L'usage excessif du mot "République" et de son adjectif laisse penser à une instrumentalisation. Mais de quoi parle-t-on quand on parle de la République ? Jean-Fabien, Spitz, professeur de philosophie politique à l'université Paris 1, auteur du livre "La République ? Quelles valeurs ?" clarifie la notion. Après avoir pris le soin de la distinguer de la démocratie, il explique :
"Historiquement, une république est un régime qui est appuyé sur trois piliers. Le premier, c'est le consentement du pouvoir. Il n'y a pas de pouvoir sinon qu'élu, et reposant sur le consentement des citoyens. La deuxième chose, c'est ce que Rousseau appelle un régime régi par des lois ce qui exclut le gouvernement par la volonté arbitraire d'un seul et de plusieurs. Le troisième pilier, c'est l'existence d'une série de droits attachés aux individus que le pouvoir, même lorsqu'il s'exerce par des lois, même lorsqu'il fait des lois, est tenu de respecter." Il conclut : "Et donc la République, c'est un pouvoir assujetti à des lois et limité par des droits."
Les valeurs républicaines, un catéchisme moral ?
L'expression, bien qu'utilisée dans son ouvrage, mérite une attention particulière selon Jean Fabien Spitz. Il insiste avant tout sur la distinction entre la notion de valeur et la notion de principe : "Des valeurs, ce sont des idées morales auxquelles on vous demande d'adhérer. Ça suppose une adhésion volontaire, interne, en conscience. C'est quelque chose qui a une dimension subjective. Un principe, c'est une règle qui gouverne les rapports entre les individus. Peu importe ce que vous pensez, on vous demande d'appliquer un principe. La République est fondée sur des principes avant d'être fondée sur des valeurs." Par conséquent rien ne garanti l'effectivité des prétendues valeurs républicaines. Il poursuit :
"Les hommes sont libres et égaux, naissent libres et égaux en droit. La question n'est pas tellement de savoir si les écoliers sont capables de le répéter par cœur, mais la question est de savoir s'ils sont capables de vivre en conformité avec des principes de ce genre."

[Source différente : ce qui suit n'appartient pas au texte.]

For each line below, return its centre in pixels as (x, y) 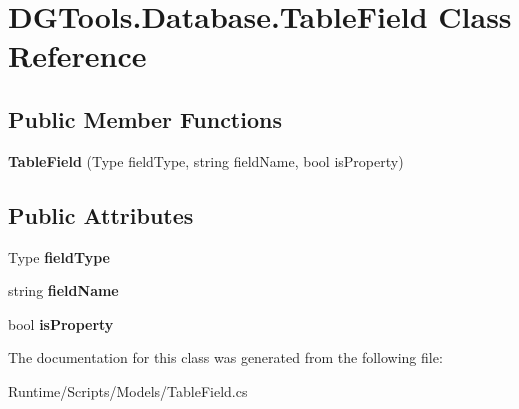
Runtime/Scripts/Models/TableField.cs (128, 390)
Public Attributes (101, 214)
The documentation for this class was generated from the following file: (225, 357)
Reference (77, 55)
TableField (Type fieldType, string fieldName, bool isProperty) (206, 160)
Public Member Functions (145, 118)
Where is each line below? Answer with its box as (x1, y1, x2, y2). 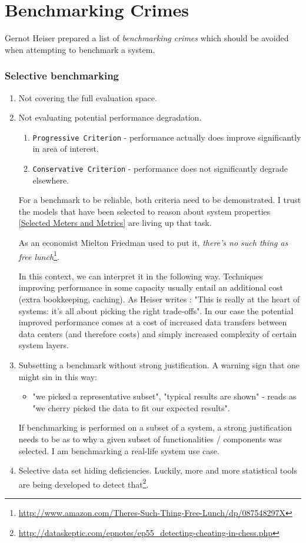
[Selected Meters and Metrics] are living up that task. (18, 216, 212, 229)
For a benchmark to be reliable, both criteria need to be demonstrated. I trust (18, 194, 301, 206)
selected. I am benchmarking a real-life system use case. (18, 444, 219, 457)
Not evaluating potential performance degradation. (18, 111, 202, 124)
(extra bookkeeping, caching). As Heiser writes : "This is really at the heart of (18, 293, 300, 305)
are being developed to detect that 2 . (18, 476, 149, 490)
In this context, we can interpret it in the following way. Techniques (18, 269, 263, 282)
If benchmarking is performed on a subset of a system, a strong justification (18, 421, 292, 434)
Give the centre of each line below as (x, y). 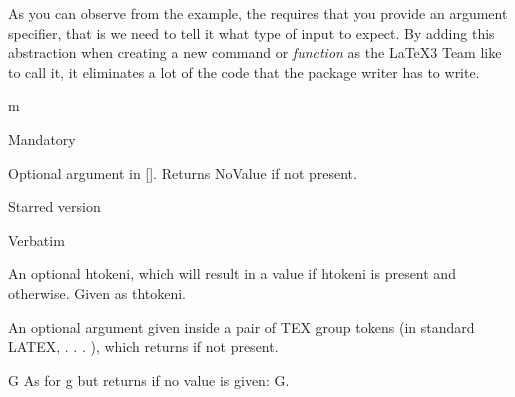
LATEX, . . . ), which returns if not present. (143, 346)
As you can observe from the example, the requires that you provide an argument (258, 13)
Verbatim (36, 239)
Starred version (54, 206)
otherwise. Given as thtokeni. (97, 292)
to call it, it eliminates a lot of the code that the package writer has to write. (244, 71)
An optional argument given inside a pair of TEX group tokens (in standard (241, 326)
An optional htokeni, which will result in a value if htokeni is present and (232, 273)
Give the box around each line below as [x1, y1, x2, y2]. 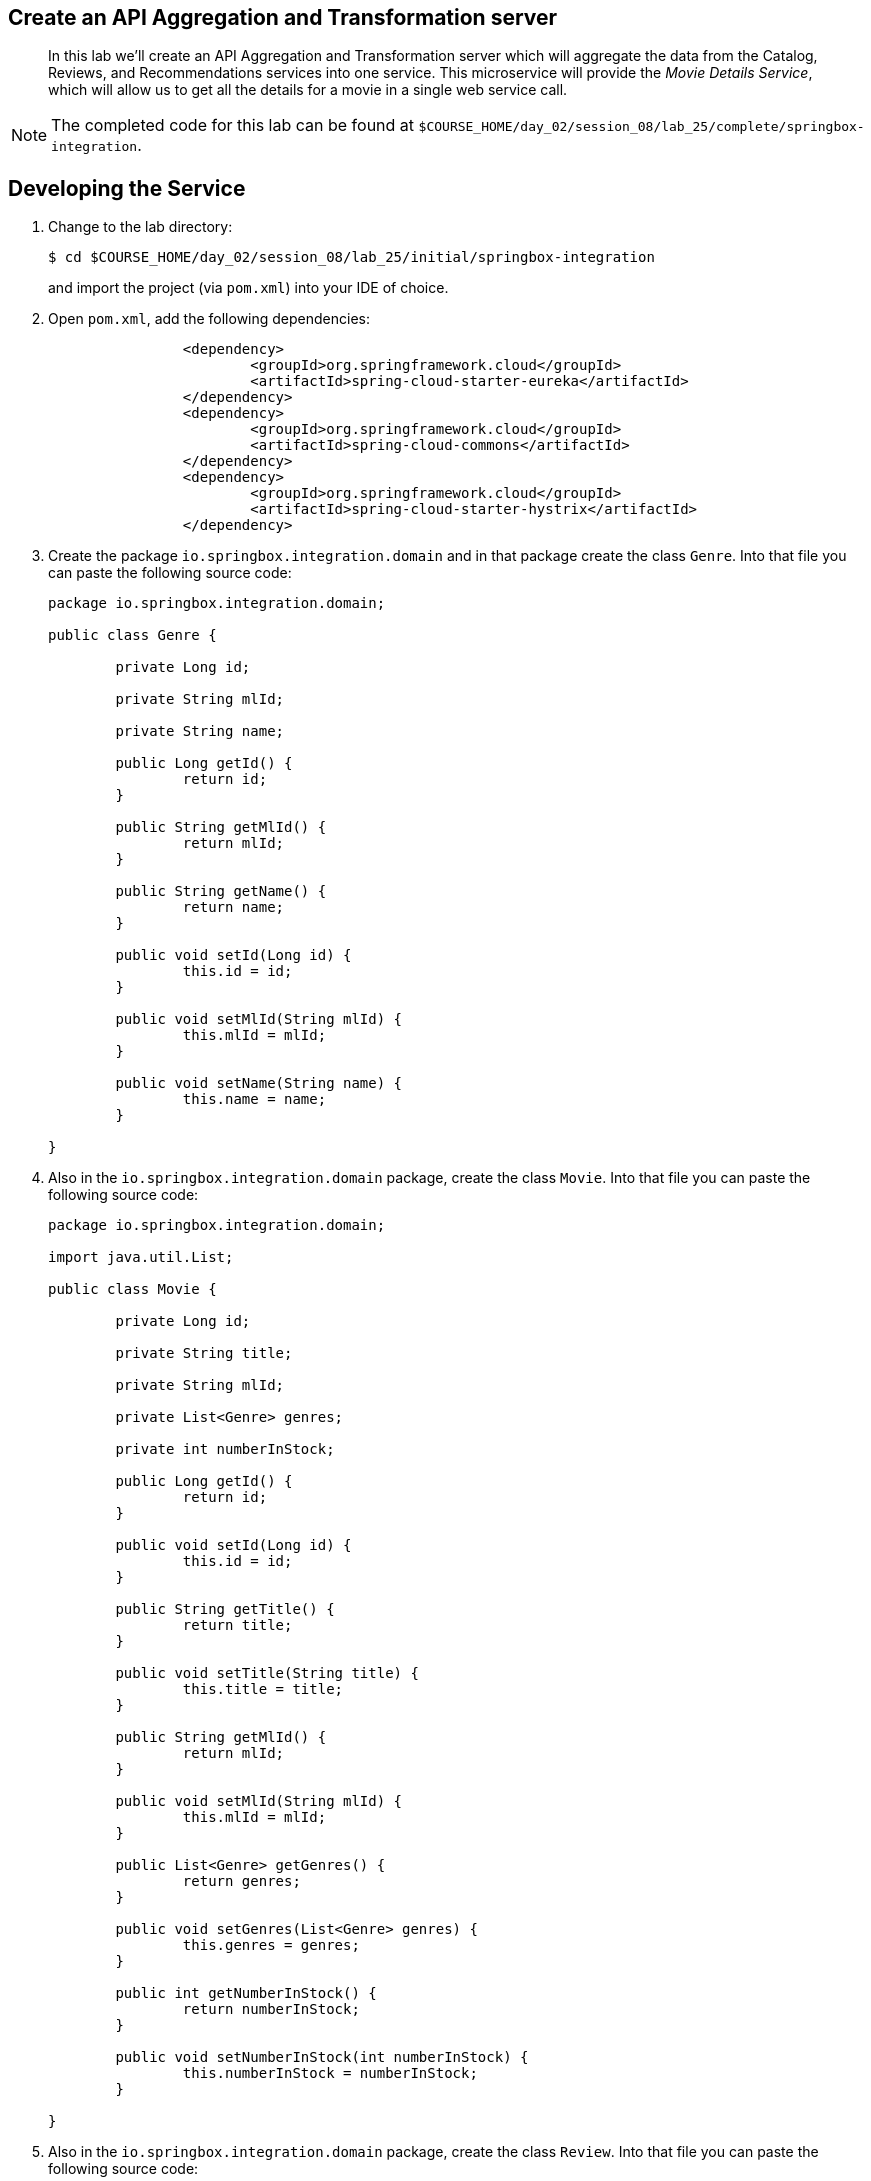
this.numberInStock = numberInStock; [182, 2065, 478, 2082]
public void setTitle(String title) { [115, 1665, 419, 1682]
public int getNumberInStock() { [115, 1985, 377, 2002]
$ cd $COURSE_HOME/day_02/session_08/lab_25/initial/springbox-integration [48, 249, 655, 266]
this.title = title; [182, 1681, 344, 1698]
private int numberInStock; [115, 1441, 335, 1458]
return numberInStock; [182, 2001, 360, 2018]
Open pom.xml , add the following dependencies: [48, 310, 370, 328]
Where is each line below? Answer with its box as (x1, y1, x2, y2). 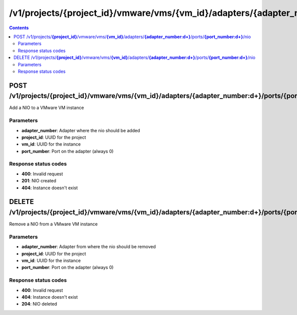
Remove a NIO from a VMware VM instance (9, 221, 98, 227)
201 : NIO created (21, 178, 56, 184)
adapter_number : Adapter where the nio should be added (21, 127, 141, 133)
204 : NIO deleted (21, 301, 57, 307)
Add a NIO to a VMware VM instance (9, 105, 84, 111)
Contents (9, 25, 29, 31)
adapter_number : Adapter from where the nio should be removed (21, 244, 156, 250)
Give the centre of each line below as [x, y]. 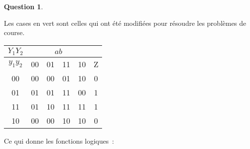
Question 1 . [23, 6]
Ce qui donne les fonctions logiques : [59, 140]
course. [14, 32]
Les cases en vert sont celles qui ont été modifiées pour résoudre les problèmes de [125, 23]
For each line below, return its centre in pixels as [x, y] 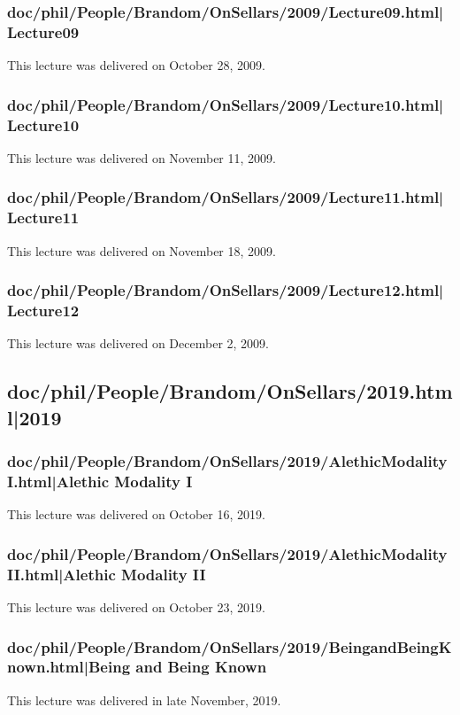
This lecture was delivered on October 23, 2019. [136, 606]
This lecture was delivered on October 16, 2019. [136, 514]
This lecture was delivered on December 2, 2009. [138, 343]
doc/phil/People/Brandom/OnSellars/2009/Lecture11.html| [226, 197]
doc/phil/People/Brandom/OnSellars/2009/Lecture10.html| [226, 104]
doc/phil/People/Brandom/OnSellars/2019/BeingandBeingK [230, 646]
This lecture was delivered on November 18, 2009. [142, 250]
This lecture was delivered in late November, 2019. [144, 699]
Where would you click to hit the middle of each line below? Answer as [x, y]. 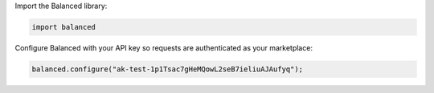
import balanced [64, 27]
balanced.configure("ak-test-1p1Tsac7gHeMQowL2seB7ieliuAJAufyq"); [168, 69]
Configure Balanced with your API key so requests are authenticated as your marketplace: [164, 47]
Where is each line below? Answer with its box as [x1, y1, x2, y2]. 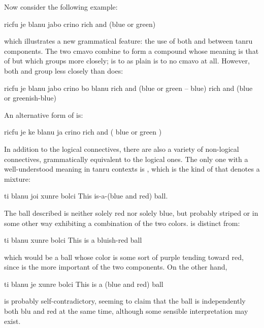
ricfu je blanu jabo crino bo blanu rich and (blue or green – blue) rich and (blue [4, 82, 253, 93]
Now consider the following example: [4, 2, 118, 12]
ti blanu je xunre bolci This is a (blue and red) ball [4, 278, 163, 289]
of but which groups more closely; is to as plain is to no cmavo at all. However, [4, 55, 250, 66]
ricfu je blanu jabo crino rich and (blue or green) [4, 18, 156, 29]
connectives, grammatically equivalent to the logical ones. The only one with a [4, 153, 248, 164]
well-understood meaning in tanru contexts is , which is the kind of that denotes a [4, 163, 260, 174]
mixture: [4, 173, 30, 184]
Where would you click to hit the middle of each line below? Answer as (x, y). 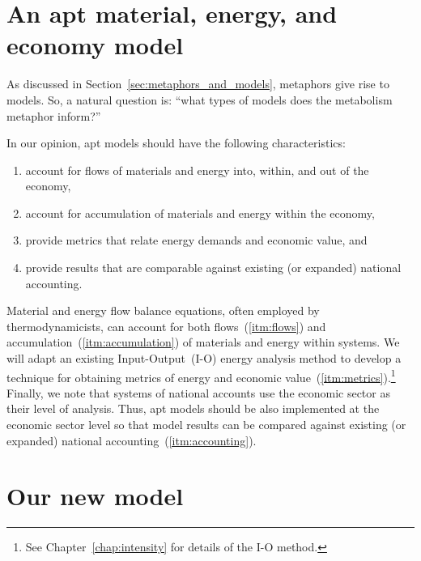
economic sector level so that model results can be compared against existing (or (206, 425)
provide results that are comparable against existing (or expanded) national (213, 268)
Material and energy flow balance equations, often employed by (163, 310)
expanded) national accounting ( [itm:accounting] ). (132, 440)
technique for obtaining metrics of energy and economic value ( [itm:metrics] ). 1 (201, 376)
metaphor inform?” (54, 115)
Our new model (95, 496)
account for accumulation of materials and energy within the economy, (200, 212)
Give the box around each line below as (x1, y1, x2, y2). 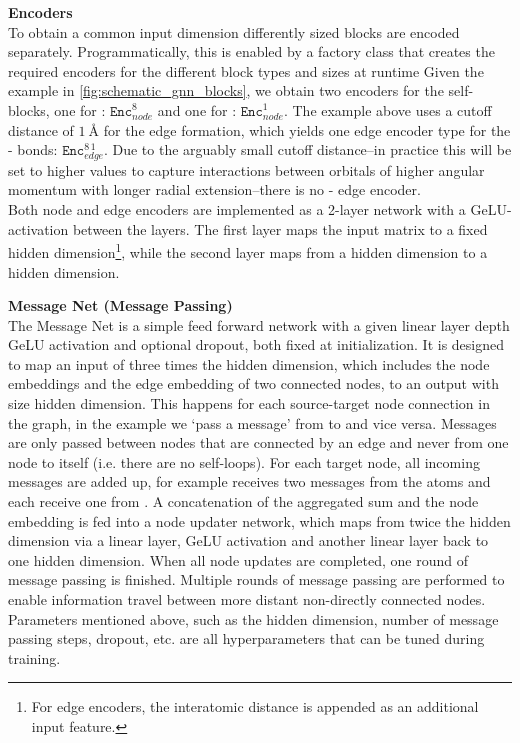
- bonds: (8, 139, 58, 160)
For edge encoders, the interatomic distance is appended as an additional (31, 696, 479, 717)
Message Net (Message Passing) (8, 295, 233, 316)
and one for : (157, 99, 237, 120)
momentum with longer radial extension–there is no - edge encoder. (8, 179, 421, 200)
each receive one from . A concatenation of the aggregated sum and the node (8, 491, 479, 512)
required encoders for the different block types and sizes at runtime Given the (8, 60, 484, 81)
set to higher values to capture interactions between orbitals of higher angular (8, 159, 485, 180)
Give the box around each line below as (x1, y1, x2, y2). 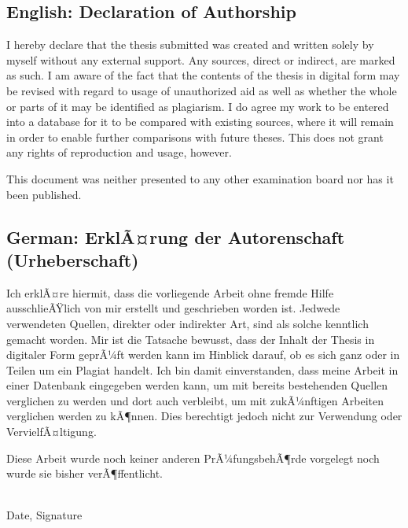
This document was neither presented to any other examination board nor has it (6, 170, 394, 186)
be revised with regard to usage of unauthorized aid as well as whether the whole (6, 82, 397, 98)
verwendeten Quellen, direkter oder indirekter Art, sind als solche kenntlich (6, 315, 369, 331)
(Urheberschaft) (6, 247, 139, 271)
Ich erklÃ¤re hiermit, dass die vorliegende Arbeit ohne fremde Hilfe (6, 284, 334, 301)
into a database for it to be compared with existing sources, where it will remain (6, 113, 394, 130)
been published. (6, 186, 82, 202)
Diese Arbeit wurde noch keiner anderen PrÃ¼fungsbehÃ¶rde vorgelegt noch (6, 449, 380, 466)
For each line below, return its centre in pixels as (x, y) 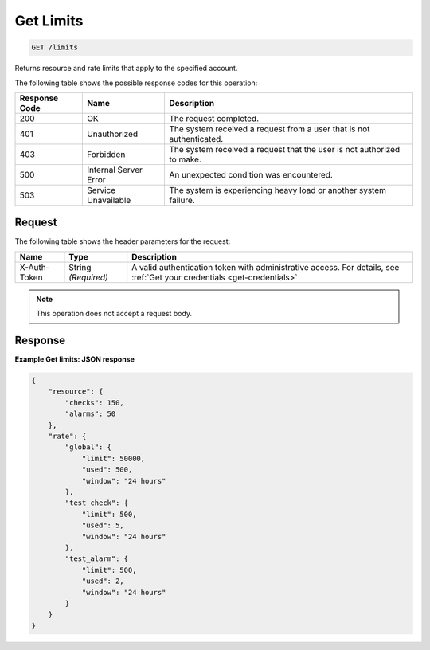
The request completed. (214, 118)
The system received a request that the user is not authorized (284, 149)
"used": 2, (103, 581)
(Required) (89, 277)
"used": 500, (107, 470)
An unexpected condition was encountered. (251, 174)
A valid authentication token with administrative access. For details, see (266, 267)
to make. (185, 159)
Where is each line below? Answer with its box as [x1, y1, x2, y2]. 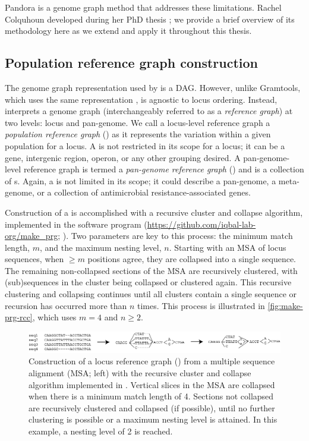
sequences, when [5, 253, 64, 265]
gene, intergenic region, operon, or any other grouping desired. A [5, 151, 241, 163]
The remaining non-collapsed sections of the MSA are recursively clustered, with [5, 264, 298, 276]
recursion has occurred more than [5, 299, 127, 311]
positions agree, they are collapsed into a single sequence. [87, 253, 297, 265]
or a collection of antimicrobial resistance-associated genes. [37, 186, 251, 199]
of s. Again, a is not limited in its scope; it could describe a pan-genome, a [5, 174, 276, 187]
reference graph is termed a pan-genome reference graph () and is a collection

Une République sans valeurs, une République sans substance
Quelle est la direction d'un ensemble de principes dépourvu de valeurs morales ? Pourquoi parle-t-on historiquement de république sociale ? La république sans qualificatif était indéterminée ? Pour répondre à la question, Jean Fabien Spitz replonge dans l'Histoire :
"Au moment où la révolution française et la révolution américaine ont eu lieu, il s'agissait de combattre ce que l'on appelait tout à l'heure le pouvoir arbitraire, c'est-à-dire de combattre des formes de domination et d'inégalité de pouvoir à l'intérieur des sociétés ancienne. Et donc, lorsqu'on a proclamé le principe de l'égalité morale de l'ensemble des citoyens, on a réfléchi aux moyens, et on s'est dit, le moyen de guérir la domination, c'est d'instaurer l'égalité des droits, c'est de proclamer le fait que les droits sont les mêmes pour tout le monde (...) Puis ensuite, au XIXe siècle, on s'est aperçu que l'égalité des droits ne suffisait pas à assurer une égalité réelle des indépendances en particulier à cause de la concentration de la propriété, de la concentration de la propriété des moyens de production." Pour illustrer, Jean Fabien Spitz fait référence à l'abolition de l'esclavage:
"On s'est très rapidement aperçu que le fait de disposer de droits absolument égaux ne faisait pas d'eux des hommes libres. Pourquoi ? Parce que démunis de toute espèce d'assises matérielles de leur indépendance, ils sont contraints de se vendre à leurs anciens propriétaires, tout simplement."